The Real Charlie Chaplin Review

The Real Charlie Chaplin
Made using a combination of archive footage, interviews and re-enactment, this documentary looks at the life and work of Charlie Chaplin. Using both Chaplin’s own words and those of others who knew him, it attempts to paint a picture of the man behind the performance.

by Kambole Campbell |
Published on
Release Date:

18 Feb 2022

Original Title:

The Real Charlie Chaplin

“Who was the real Charlie Chaplin?” It’s a simple enough question with an apparently very complicated answer, one that threads a needle through the context of the death of silent film, two world wars and the authoritarianism of America’s Red Scare. Directors Peter Middleton and James Spinney take the tone of a video essay, placing emphasis on authorial voice rather than faux-objectivity; with its detailed sonic textures and Pearl Mackie’s soft-spoken narration, traces of the pair’s previous, sensory documentary Notes On Blindness are present from the start.

The Real Charlie Chaplin

In that respect, The Real Charlie Chaplin is refreshing, but in others it seems old-hat, a feeling deepened by just how meandering a route it takes towards an inconclusive answer. Conceptually, it makes some sense — the true nature of Chaplin as a person is itself vague and ill-defined, obscured by layers of performance, so the answer feels constantly out of reach. But it becomes frustrating when the film continually delays engagement with the question it opens with, in favour of a more standard structure that tackles his biography in chronological order.

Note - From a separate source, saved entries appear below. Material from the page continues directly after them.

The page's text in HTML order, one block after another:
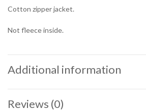
Cotton zipper jacket.
Not fleece inside.
Additional information
Reviews (0)
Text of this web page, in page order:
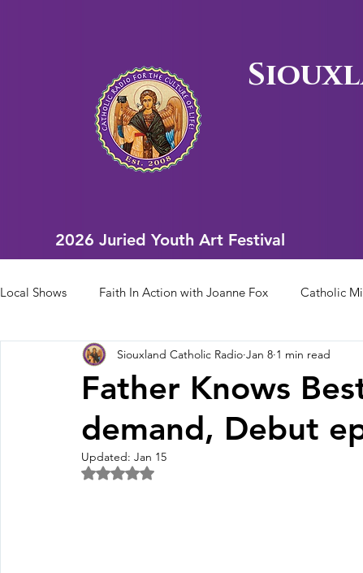
2026 Juried Youth Art Festival
Local Shows Faith In Action with Joanne Fox Catholic
Scriptural Rosary Bishop Heelan Sports Faith In
Fall Pledge Drive 2024 2025 Juried Youth Art Festival
Father Knows
demand, Debut
Siouxland Catholic Radio Jan 8 1 min read
Updated: Jan 15
Rated NaN out of 5 stars.
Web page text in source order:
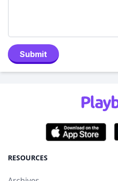
Submit
RESOURCES
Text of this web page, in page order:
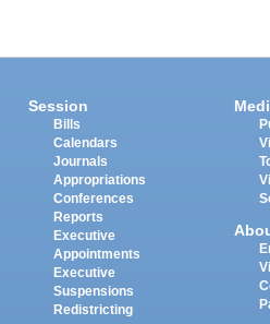
Session
Bills
Calendars
Journals
Appropriations
Conferences
Reports
Executive
Appointments
Executive
Suspensions
Redistricting
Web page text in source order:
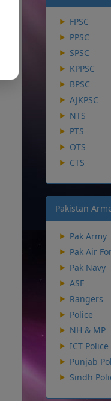
FPSC
PPSC
SPSC
KPPSC
BPSC
AJKPSC
NTS
PTS
OTS
CTS
Pakistan
Pak Army
Pak Air
Pak Navy
ASF
Rangers
Police
NH & MP
ICT Police
Punjab
Sindh
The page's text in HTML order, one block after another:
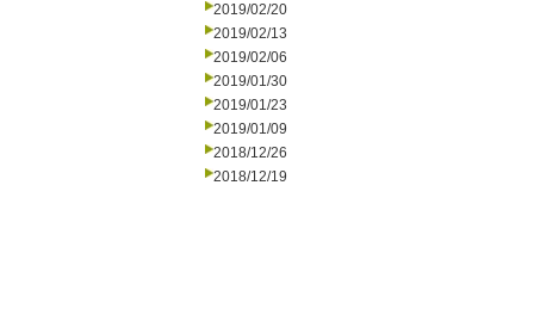
2019/02/20
2019/02/13
2019/02/06
2019/01/30
2019/01/23
2019/01/09
2018/12/26
2018/12/19
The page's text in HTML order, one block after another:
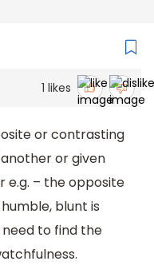
1 likes
or contrasting
or given
e.g. – the opposite
blunt is
need to find the
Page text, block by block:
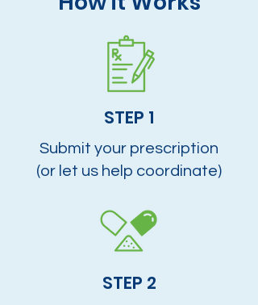
STEP 1
Submit your prescription
(or let us help coordinate)
STEP 2
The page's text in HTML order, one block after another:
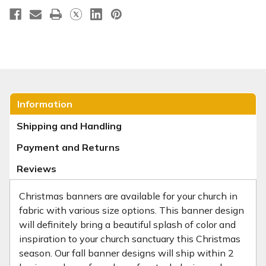
Information
Shipping and Handling
Payment and Returns
Reviews
Christmas banners are available for your church in
fabric with various size options. This banner design
will definitely bring a beautiful splash of color and
inspiration to your church sanctuary this Christmas
season. Our fall banner designs will ship within 2
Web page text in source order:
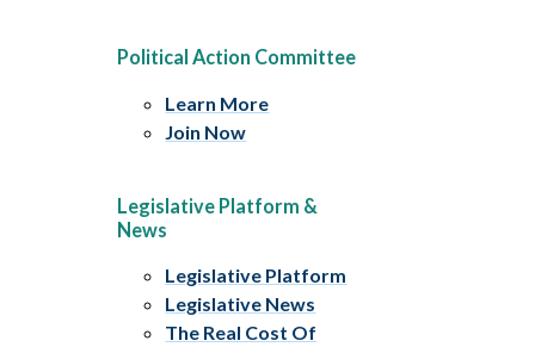
Political Action Committee
Learn More
Join Now
Legislative Platform &
News
Legislative Platform
Legislative News
The Real Cost Of
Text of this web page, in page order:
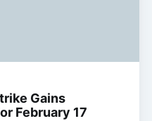
Gains
February 17
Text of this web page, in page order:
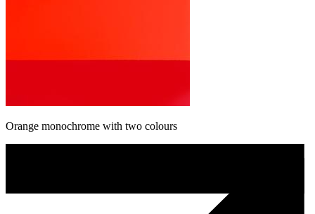
Orange monochrome with two colours
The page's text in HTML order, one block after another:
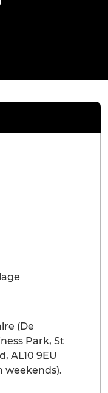
(De
Park, St
AL10 9EU
weekends).
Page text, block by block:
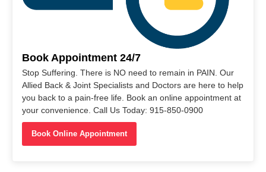
Book Appointment 24/7
Stop Suffering. There is NO need to remain in PAIN. Our
Allied Back & Joint Specialists and Doctors are here to help
you back to a pain-free life. Book an online appointment at
your convenience. Call Us Today: 915-850-0900
Book Online Appointment
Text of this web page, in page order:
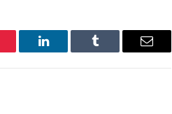
LinkedIn Tumblr Email
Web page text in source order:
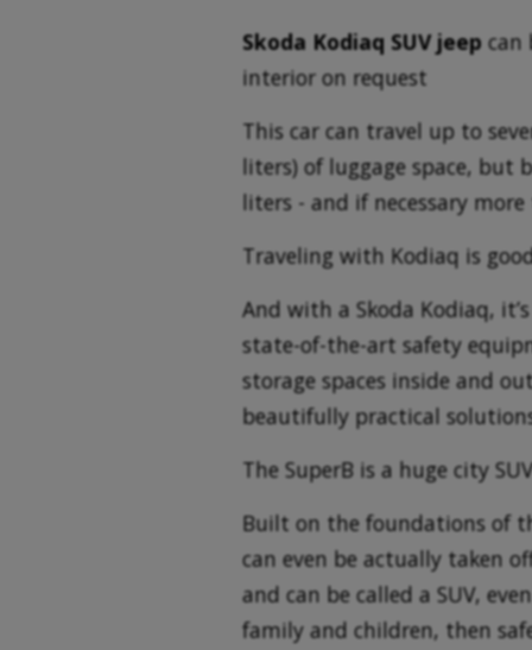
Skoda Kodiaq SUV jeep can
interior on request
This car can travel up to
liters) of luggage space, but
liters - and if necessary
Traveling with Kodiaq is
And with a Skoda Kodiaq,
state-of-the-art safety
storage spaces inside and
beautifully practical
The SuperB is a huge city SUV
Built on the foundations of
can even be actually taken
and can be called a SUV,
family and children, then
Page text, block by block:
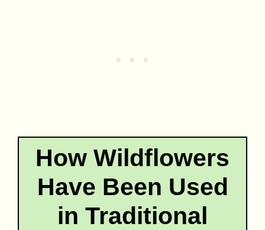
How Wildflowers
Have Been Used
in Traditional
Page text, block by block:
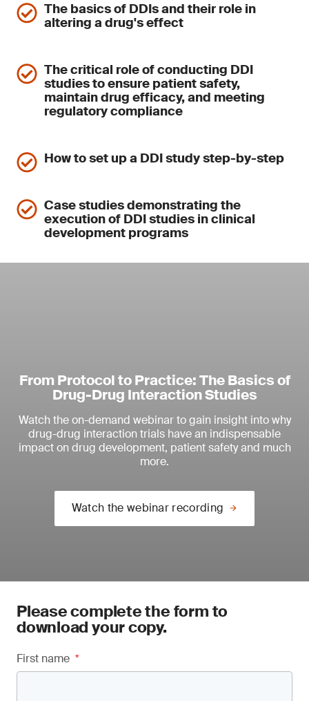
The basics of DDIs and their role in
altering a drug's effect
The critical role of conducting DDI
studies to ensure patient safety,
maintain drug efficacy, and meeting
regulatory compliance
How to set up a DDI study step-by-step
Case studies demonstrating the
execution of DDI studies in clinical
development programs
From Protocol to Practice: The Basics of
Drug-Drug Interaction Studies
Watch the on-demand webinar togain insight into why
drug-drug interaction trials have an indispensable
impact on drug development, patient safety and much
more.
Watch the webinar recording
Please complete the form to
download your copy.
First name *
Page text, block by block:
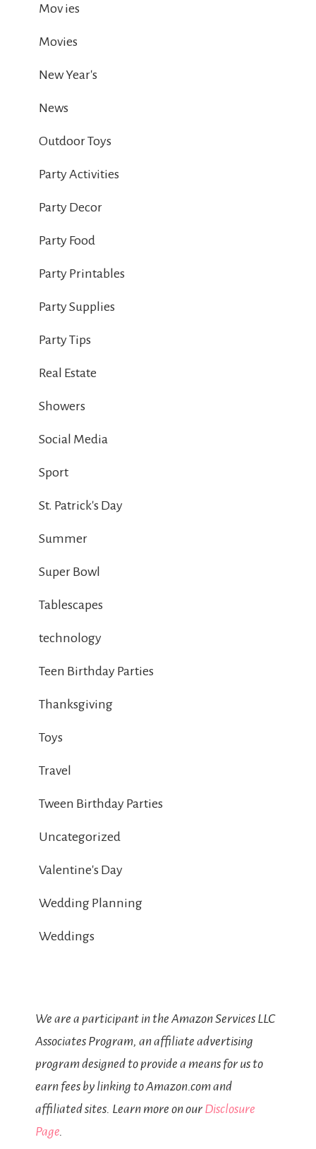
Mov ies
Movies
New Year's
News
Outdoor Toys
Party Activities
Party Decor
Party Food
Party Printables
Party Supplies
Party Tips
Real Estate
Showers
Social Media
Sport
St. Patrick's Day
Summer
Super Bowl
Tablescapes
technology
Teen Birthday Parties
Thanksgiving
Toys
Travel
Tween Birthday Parties
Uncategorized
Valentine's Day
Wedding Planning
Weddings
We are a participant in the Amazon Services LLC
Associates Program, an affiliate advertising
program designed to provide a means for us to
earn fees by linking to Amazon.com and
affiliated sites. Learn more on our Disclosure
Page.
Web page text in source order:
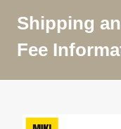
Shipping
Fee
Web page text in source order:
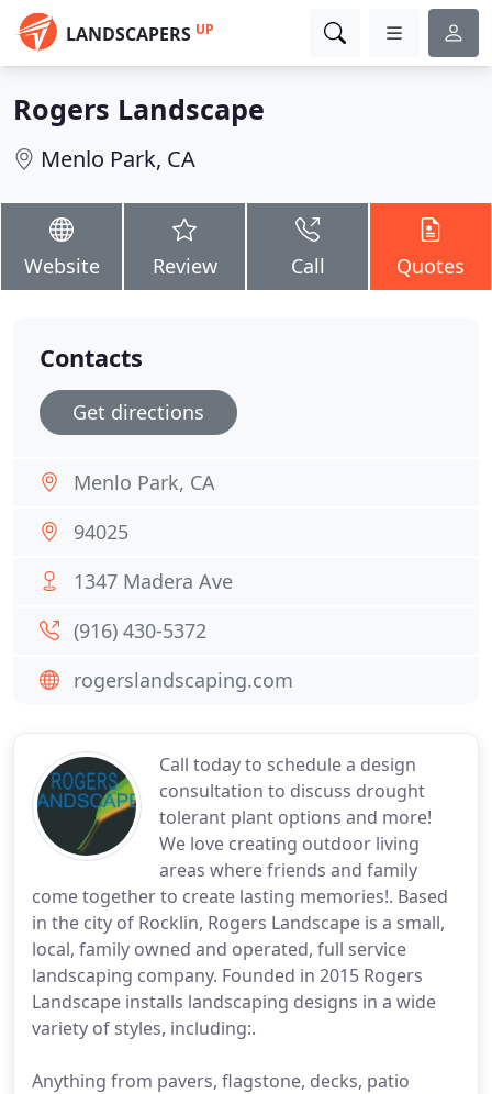
LANDSCAPERS UP
Rogers Landscape
Menlo Park, CA
Website Review Call Quotes
Call today to schedule a design
consultation to discuss drought
tolerant plant options and more!
We love creating outdoor living
areas where friends and family
come together to create lasting memories!. Based
in the city of Rocklin, Rogers Landscape is a small,
local, family owned and operated, full service
landscaping company. Founded in 2015 Rogers
Landscape installs landscaping designs in a wide
variety of styles, including:.
Anything from pavers, flagstone, decks, patio
Contacts
Get directions
Menlo Park, CA
94025
1347 Madera Ave
(916) 430-5372
rogerslandscaping.com
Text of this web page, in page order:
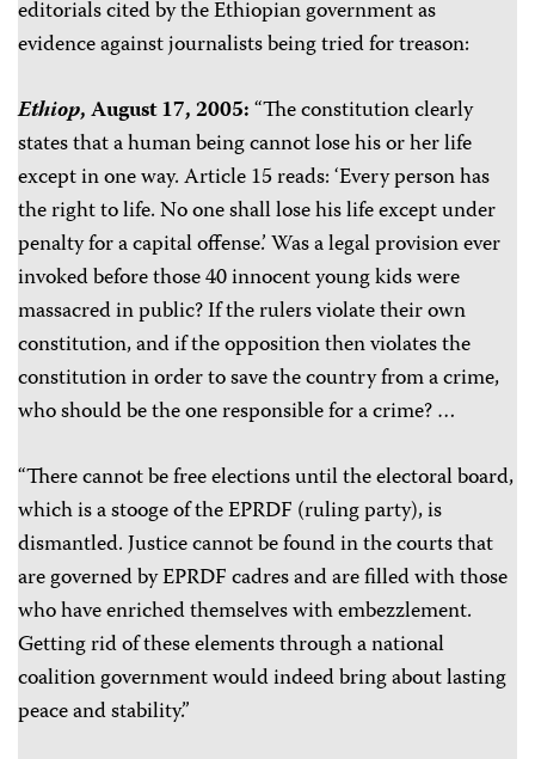
editorials cited by the Ethiopian government as
evidence against journalists being tried for treason:
Ethiop, August 17, 2005:“The constitution clearly
states that a human being cannot lose his or her life
except in one way. Article 15 reads: ‘Every person has
the right to life. No one shall lose his life except under
penalty for a capital offense.’ Was a legal provision ever
invoked before those 40 innocent young kids were
massacred in public? If the rulers violate their own
constitution, and if the opposition then violates the
constitution in order to save the country from a crime,
who should be the one responsible for a crime? …
“There cannot be free elections until the electoral board,
which is a stooge of the EPRDF (ruling party), is
dismantled. Justice cannot be found in the courts that
are governed by EPRDF cadres and are filled with those
who have enriched themselves with embezzlement.
Getting rid of these elements through a national
coalition government would indeed bring about lasting
peace and stability.”
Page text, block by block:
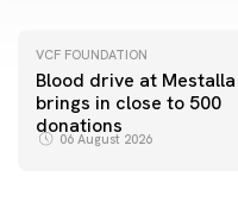
VCF FOUNDATION
Blood drive at Mestalla
brings in close to 500
donations
06 August 2026
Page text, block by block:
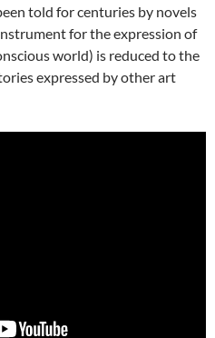
told for centuries by novels
for the expression of
world) is reduced to the
expressed by other art
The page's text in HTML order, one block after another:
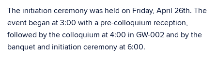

There are some striking creative decisions, however, particularly in the editing of archive footage. The documentary ponders the ephemeral nature of the pictures themselves, its melting images emphasising film as a medium that decays, perhaps in a visual emulation of how Chaplin’s fame itself gradually faded. The Real Charlie Chaplin is at its most engaging in such moments, when it takes the performer’s visual playfulness and applies it to the film’s investigation, as well as extremely prescient questions of how his fame protected him from scrutiny for a time — concerning the actor’s numerous teenage brides, for example. Less inspiring are its moments of re-enactment, with actors lip-syncing to interview audio as in Clio Barnard’s The Arbor, an effect replicated to diminishing returns here. It’s a shame that even as it plays with so many different modes of storytelling, the film never feels as though it offers us anything new.

In its search for the personality behind the creator of one of cinema’s most famous comic characters, The Real Charlie Chaplin too often lapses into dreary convention, despite flashes of brilliance in its use of archive footage.